Las reses de Fermín Bohórquez estuvieron bien presentadas, con trapío suficiente pero carecieron de fuerzas que, unido al fuerte castigo sufrido, hicieron que llegasen muy paradas al tercio final, destacando el toro que abrió plaza así como el último que tuvo algo más de recorrido.

Víctor Mendes se lució en el tercio de banderillas, especialmente en dos pares brillantes de poder a poder, pero no pudo redondear con la muleta por cuanto el cabeceo de su oponente le imposibilitó acoplarse, además de que el lusitano no terminase de confiarse. Tras una buena estocada, saludó desde el tercio.

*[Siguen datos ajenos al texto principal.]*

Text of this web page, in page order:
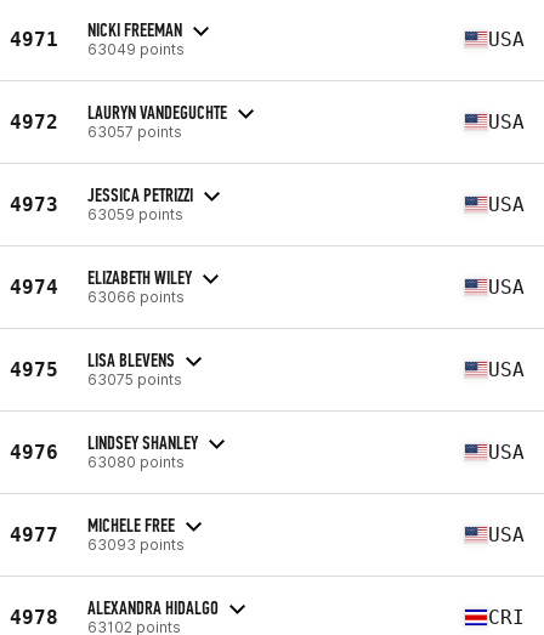
4971 NICKI FREEMAN
63049 points USA
4972 LAURYN VANDEGUCHTE
63057 points USA
4973 JESSICA PETRIZZI
63059 points USA
4974 ELIZABETH WILEY
63066 points USA
4975 LISA BLEVENS
63075 points USA
4976 LINDSEY SHANLEY
63080 points USA
4977 MICHELE FREE
63093 points USA
4978 ALEXANDRA HIDALGO
63102 points CRI
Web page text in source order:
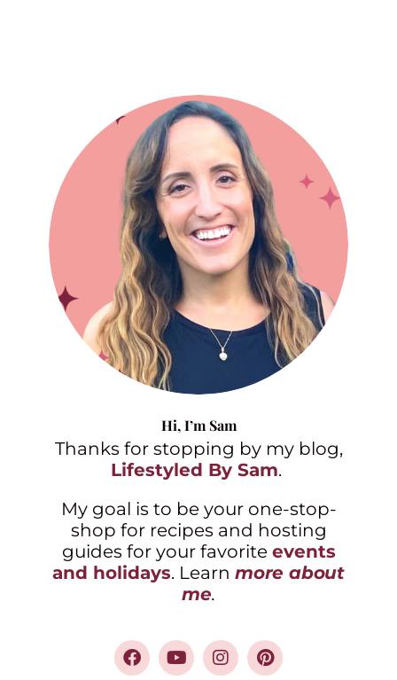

Volvió a lucirse con las banderillas ante un toro que, al no ofrecer ningún tipo de posibilidades de lucimiento, mató con prontitud para ser ovacionado.

Mucha voluntad y entusiasmo puso Emilio Silvera a lo largo de todo el festejo, pero se encontró sin muchas posibilidades de triunfo a lo largo de toda la noche. En su primero tuvo algunos, pocos, momentos de lucimiento y, para colmo, no usó bien los aceros, por lo que fue avisado. Peor fue el quinto, prácticamente parado, y el onubense tan sólo pudo estar por la cara con cierta brevedad antes de repetir actuación a la hora de matar, escuchando otro recado presidencial y, desde los tendidos, le llegaron algunas palmas al rematar su actuación que no llegó a satisfacer a sus incondicionales.

Buena actuación de Jesulín que fue capaz de hacer a su primero, un animal por el que nadie apostaba, pero el gaditano fue consintiéndole hasta lograr llevar a cabo un trasteo que satisfizo a los espectadores que le premiaron con una oreja, siendo muy aclamado al pasear el redondel para agradecer el premio concedido. En el que cerró plaza, quizás el mejor de todos cuantos compusieron el encierro, el joven torero gaditano supo coger la distancia para construir una faena muy bien llevada con ambas manos y con los excelentes remates de pecho con los que abrochó las diversas series de su jaleado trasteo. Destacó el temple que puso y, al dejar media estocada y un descabello, fue premiado con otra oreja, por lo que salió a hombros.